This is an expanded comment I made on the article
On the Scale of Meaning
Journal Entry: January 31, 2026
I often hear people say that everything means something. When we notice a synchronicity, or a strange coincidence, or a pattern that seems unlikely, we feel the tug of significance. We sense some kind of alignment, some hidden intelligence at play. But the meaning that is moving through the world rarely fits inside the small shapes we try to give it.
As humans we carry the habit of shrinking the universe down to a familiar size. We look at events and assume they should make sense to us on a human scale. We try to translate the world into a language we already understand. This is a reflex of the species. We humanize the unknown. We project our stories outward. It is how we make the world feel close enough to hold.
Yet meaning often moves far beyond the limits of our noticing. The spectrum of what is happening at any given moment is enormous. We take in only a thin slice of it and often spend that thin slice circling inside our own preoccupations. It is as if the world is playing a symphony and we are hearing two or three notes, sometimes out of tune or out of context, sometimes drowned out by our own inner commotion.

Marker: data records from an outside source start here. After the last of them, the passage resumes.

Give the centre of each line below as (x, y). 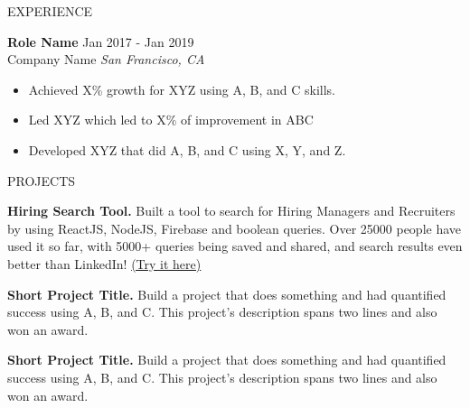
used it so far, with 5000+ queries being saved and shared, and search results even (235, 246)
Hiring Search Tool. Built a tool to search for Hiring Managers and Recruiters (231, 211)
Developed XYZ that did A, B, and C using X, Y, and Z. (187, 149)
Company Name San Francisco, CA (106, 59)
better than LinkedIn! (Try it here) (104, 263)
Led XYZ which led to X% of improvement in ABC (171, 120)
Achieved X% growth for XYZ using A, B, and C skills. (182, 89)
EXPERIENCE (50, 11)
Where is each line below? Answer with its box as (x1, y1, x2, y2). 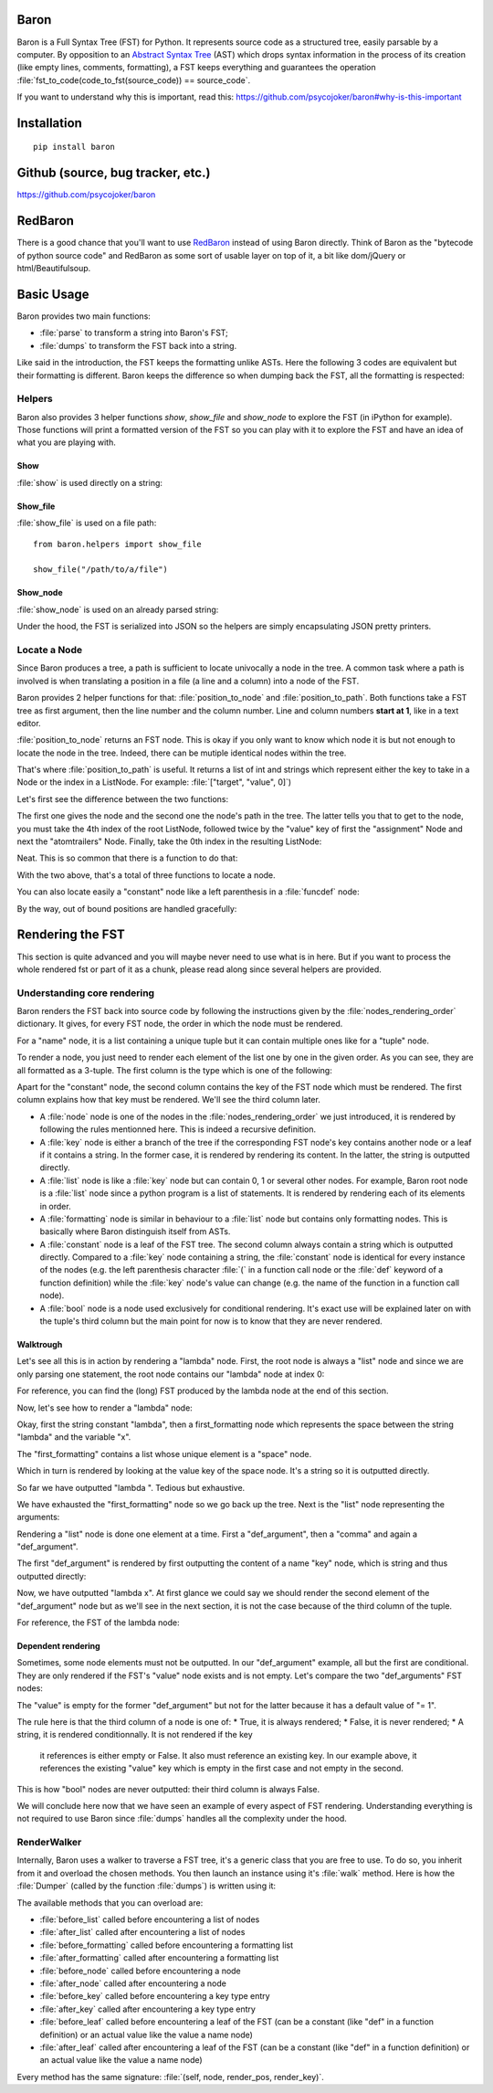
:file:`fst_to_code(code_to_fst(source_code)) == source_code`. (16, 74, 251, 86)
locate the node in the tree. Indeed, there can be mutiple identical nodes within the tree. (16, 747, 347, 758)
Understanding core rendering (16, 987, 155, 999)
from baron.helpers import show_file (33, 539, 203, 549)
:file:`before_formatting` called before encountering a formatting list (39, 1940, 294, 1950)
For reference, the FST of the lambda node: (16, 1617, 180, 1628)
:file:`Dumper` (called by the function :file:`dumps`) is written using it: (16, 1880, 277, 1891)
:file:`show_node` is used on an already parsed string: (16, 604, 219, 615)
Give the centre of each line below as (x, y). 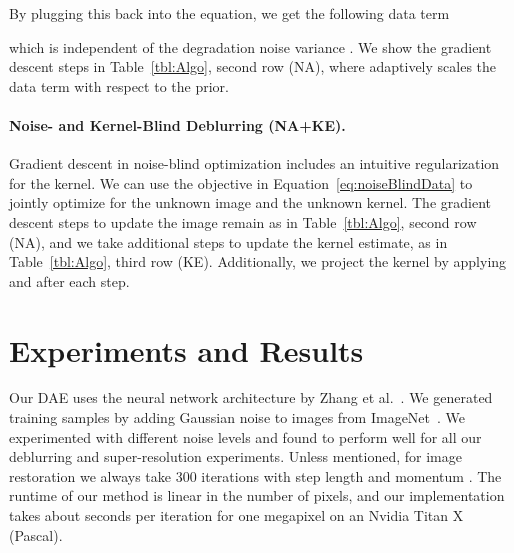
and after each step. (69, 280)
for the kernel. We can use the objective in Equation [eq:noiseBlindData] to (241, 182)
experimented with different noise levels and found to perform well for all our (245, 436)
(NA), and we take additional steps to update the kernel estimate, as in (228, 241)
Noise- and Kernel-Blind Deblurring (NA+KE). (177, 124)
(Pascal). (36, 534)
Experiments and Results (186, 349)
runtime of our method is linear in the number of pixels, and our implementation (257, 495)
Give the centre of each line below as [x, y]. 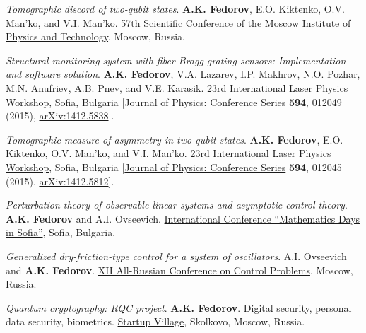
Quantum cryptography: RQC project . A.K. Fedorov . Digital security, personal [179, 307]
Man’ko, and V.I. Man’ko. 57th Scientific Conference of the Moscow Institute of [178, 22]
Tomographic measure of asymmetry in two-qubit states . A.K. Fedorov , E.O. [175, 139]
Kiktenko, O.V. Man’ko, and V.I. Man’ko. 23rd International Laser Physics [169, 153]
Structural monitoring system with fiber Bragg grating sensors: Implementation [176, 60]
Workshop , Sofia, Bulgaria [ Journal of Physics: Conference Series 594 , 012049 [174, 101]
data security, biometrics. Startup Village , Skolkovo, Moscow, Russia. [155, 321]
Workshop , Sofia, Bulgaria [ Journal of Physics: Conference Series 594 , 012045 [174, 166]
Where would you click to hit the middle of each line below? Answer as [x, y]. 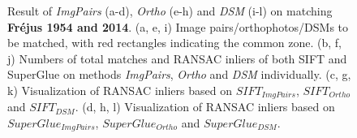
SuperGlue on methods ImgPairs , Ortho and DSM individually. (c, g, [179, 74]
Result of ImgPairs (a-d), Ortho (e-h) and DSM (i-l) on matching [170, 11]
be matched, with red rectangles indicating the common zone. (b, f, [174, 43]
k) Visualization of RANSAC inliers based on [120, 90]
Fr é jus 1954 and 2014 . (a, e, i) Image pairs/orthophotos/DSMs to [178, 26]
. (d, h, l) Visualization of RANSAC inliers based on [205, 107]
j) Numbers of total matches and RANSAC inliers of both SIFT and [177, 58]
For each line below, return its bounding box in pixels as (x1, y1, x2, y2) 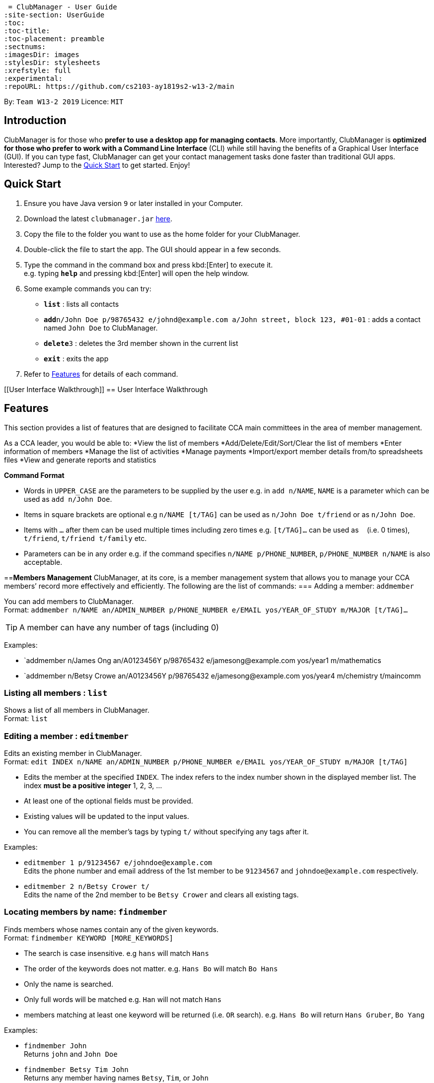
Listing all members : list (4, 687, 108, 698)
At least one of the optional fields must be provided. (24, 797, 193, 806)
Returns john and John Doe (24, 1049, 118, 1058)
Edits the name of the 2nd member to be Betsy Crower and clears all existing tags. (24, 890, 299, 899)
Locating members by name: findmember (4, 907, 167, 917)
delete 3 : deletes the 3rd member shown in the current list (44, 338, 238, 347)
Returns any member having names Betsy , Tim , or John (24, 1073, 209, 1082)
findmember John (24, 1041, 87, 1050)
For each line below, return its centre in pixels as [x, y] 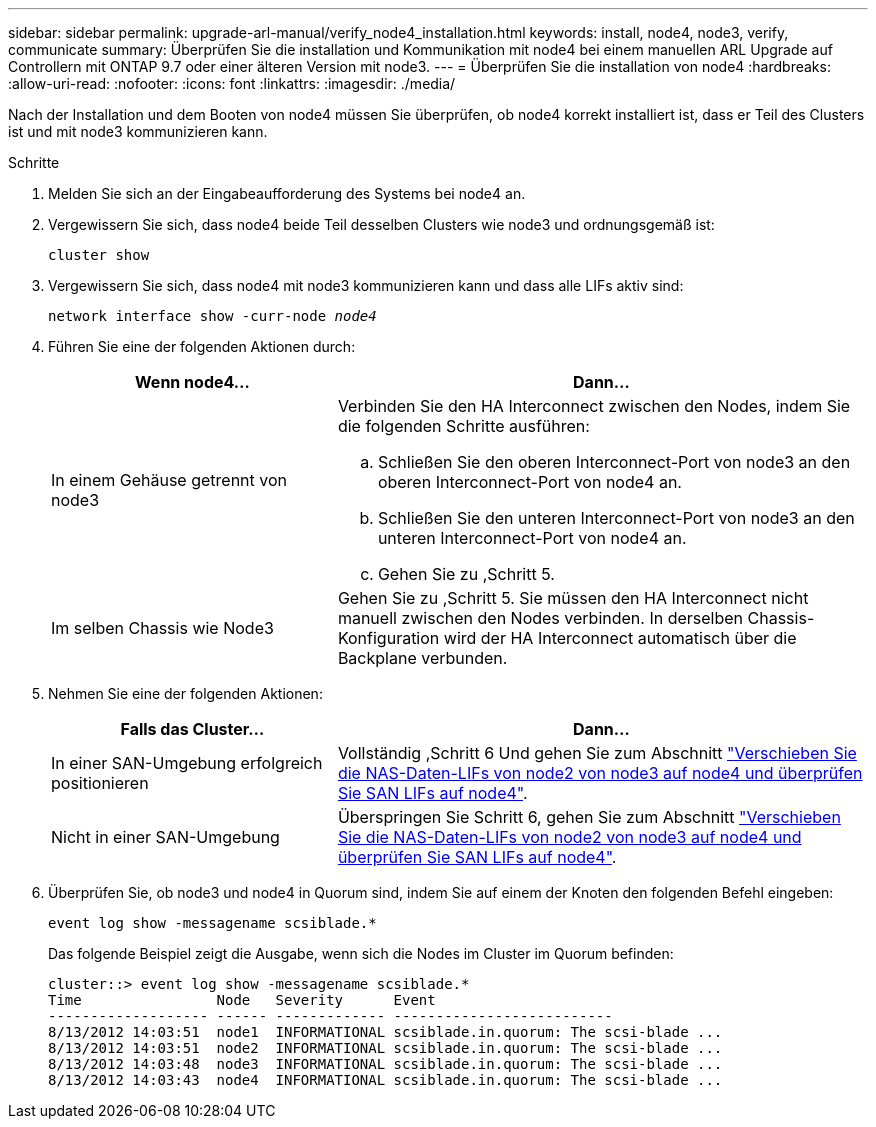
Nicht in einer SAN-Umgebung [165, 837]
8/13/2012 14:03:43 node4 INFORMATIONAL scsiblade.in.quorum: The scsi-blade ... [385, 1080]
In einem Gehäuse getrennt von [169, 480]
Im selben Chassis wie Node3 [162, 628]
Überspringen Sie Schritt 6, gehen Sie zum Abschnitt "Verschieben [589, 817]
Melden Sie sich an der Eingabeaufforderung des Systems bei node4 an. [287, 193]
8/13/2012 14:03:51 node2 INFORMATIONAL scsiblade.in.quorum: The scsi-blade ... [385, 1048]
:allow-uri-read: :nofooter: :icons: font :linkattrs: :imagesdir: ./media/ [232, 83]
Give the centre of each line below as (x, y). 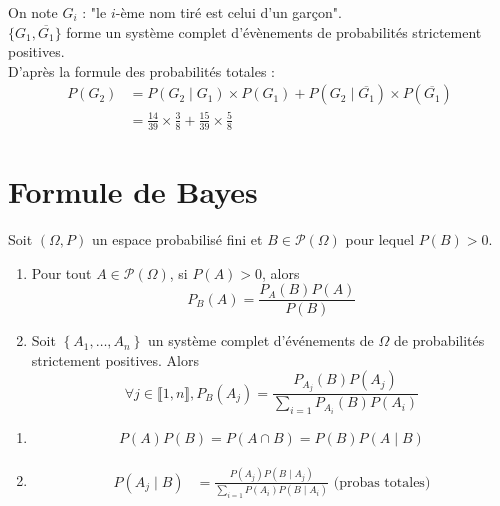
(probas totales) (382, 482)
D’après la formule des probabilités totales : (142, 70)
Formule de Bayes (133, 190)
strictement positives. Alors (115, 359)
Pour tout (61, 272)
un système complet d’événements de (261, 340)
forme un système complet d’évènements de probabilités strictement (274, 31)
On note (33, 12)
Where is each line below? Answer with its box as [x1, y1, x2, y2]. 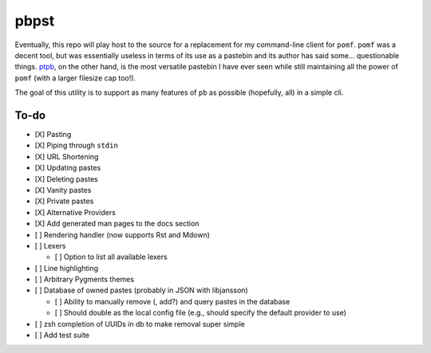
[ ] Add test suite [34, 331, 90, 340]
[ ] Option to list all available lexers [54, 252, 168, 262]
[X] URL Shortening [34, 151, 99, 161]
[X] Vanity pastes [34, 185, 92, 194]
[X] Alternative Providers [34, 207, 116, 217]
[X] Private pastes [34, 196, 94, 206]
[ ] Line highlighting [34, 263, 99, 273]
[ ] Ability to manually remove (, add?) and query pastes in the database [54, 296, 291, 306]

Synchronicities remind us of the wider field. They startle us into awareness. They pierce the bubble of self-absorption and let a little more of the world in. They hint at patterns that stretch across scales we do not inhabit and timescales that reach beyond the horizons of our own lives. When something aligns in a way that feels meaningful, we often assume the message is meant for us. Yet the deeper truth may be that we have brushed against a current that was flowing long before we arrived.
Meaning is not a spotlight aimed at the individual. Meaning is a landscape. It unfolds across vast relationships. It circulates through systems and histories and invisible exchanges that we only glimpse in passing. We do not stand at the center of these movements. We stand inside them, like a leaf stirred by a passing wind.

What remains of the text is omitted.